**Source data:**
# # # # # # #
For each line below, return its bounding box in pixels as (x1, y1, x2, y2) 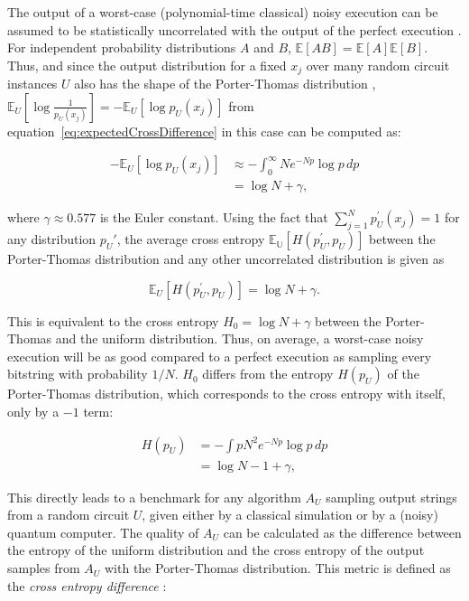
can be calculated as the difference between (223, 522, 462, 541)
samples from (7, 559, 80, 578)
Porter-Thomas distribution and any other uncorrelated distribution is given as (7, 249, 445, 268)
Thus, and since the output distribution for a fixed (7, 55, 287, 74)
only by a (7, 402, 60, 421)
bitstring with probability (7, 364, 148, 383)
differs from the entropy (202, 364, 334, 383)
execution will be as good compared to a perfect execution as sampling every (7, 346, 432, 365)
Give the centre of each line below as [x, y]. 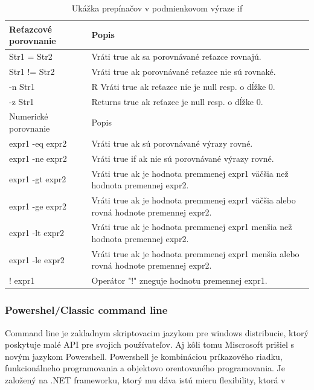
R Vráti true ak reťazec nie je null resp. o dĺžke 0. [183, 86]
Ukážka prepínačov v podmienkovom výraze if [157, 8]
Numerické [29, 116]
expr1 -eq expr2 [38, 143]
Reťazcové [30, 29]
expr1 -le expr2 [37, 259]
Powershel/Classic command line [86, 310]
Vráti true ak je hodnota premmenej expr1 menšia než [192, 227]
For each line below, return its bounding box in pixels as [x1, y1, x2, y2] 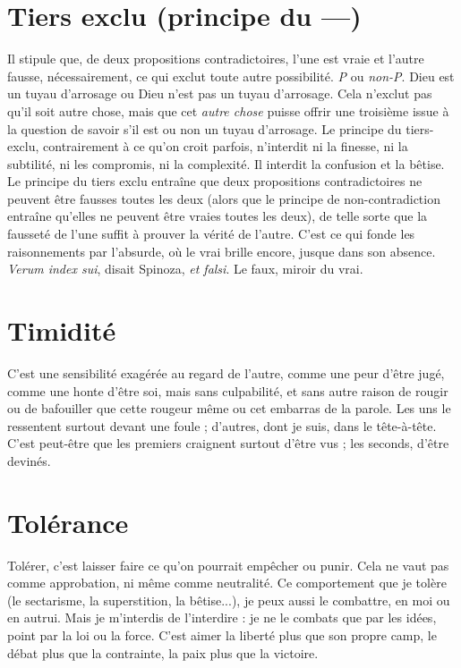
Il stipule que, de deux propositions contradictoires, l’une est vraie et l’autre [7, 49, 424, 68]
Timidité [7, 312, 116, 349]
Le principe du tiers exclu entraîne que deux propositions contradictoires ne [7, 172, 423, 190]
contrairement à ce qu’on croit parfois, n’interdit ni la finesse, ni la [43, 137, 408, 156]
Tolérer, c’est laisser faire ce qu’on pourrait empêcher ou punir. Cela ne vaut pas [7, 555, 449, 574]
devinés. [7, 451, 51, 469]
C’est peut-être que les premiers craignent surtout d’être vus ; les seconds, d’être [7, 434, 449, 452]
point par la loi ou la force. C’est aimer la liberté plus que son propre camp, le [7, 626, 437, 645]
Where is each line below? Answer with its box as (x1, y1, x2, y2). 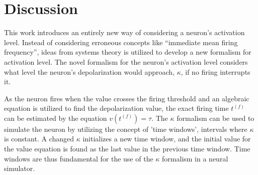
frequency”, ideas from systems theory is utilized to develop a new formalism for (4, 47, 251, 57)
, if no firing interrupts (181, 66, 250, 77)
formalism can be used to (177, 112, 254, 123)
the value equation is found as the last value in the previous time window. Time (4, 143, 250, 154)
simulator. (4, 163, 35, 173)
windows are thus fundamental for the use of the (4, 153, 153, 163)
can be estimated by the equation (4, 112, 107, 123)
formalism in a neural (162, 153, 228, 163)
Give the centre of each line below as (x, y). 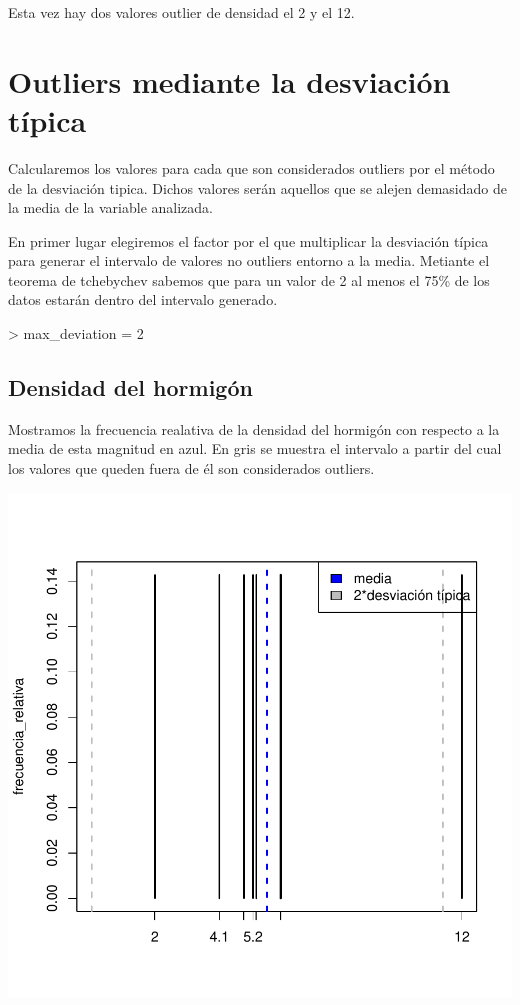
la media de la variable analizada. (110, 207)
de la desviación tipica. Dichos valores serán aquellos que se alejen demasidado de (257, 187)
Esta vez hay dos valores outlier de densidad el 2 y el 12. (181, 12)
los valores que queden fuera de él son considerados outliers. (191, 468)
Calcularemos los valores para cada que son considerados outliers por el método (251, 167)
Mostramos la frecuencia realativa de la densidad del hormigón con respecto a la (254, 428)
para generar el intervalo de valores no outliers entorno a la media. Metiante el (249, 260)
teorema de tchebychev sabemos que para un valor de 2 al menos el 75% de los (249, 279)
# # # # # # #
**Task instructions:**
Which lines in the records above contain the string "valores"? Copy them.

**Your response:**
de la desviación tipica. Dichos valores serán aquellos que se alejen demasidado de (257, 187)
Esta vez hay dos valores outlier de densidad el 2 y el 12. (181, 12)
los valores que queden fuera de él son considerados outliers. (191, 468)
Calcularemos los valores para cada que son considerados outliers por el método (251, 167)
para generar el intervalo de valores no outliers entorno a la media. Metiante el (249, 260)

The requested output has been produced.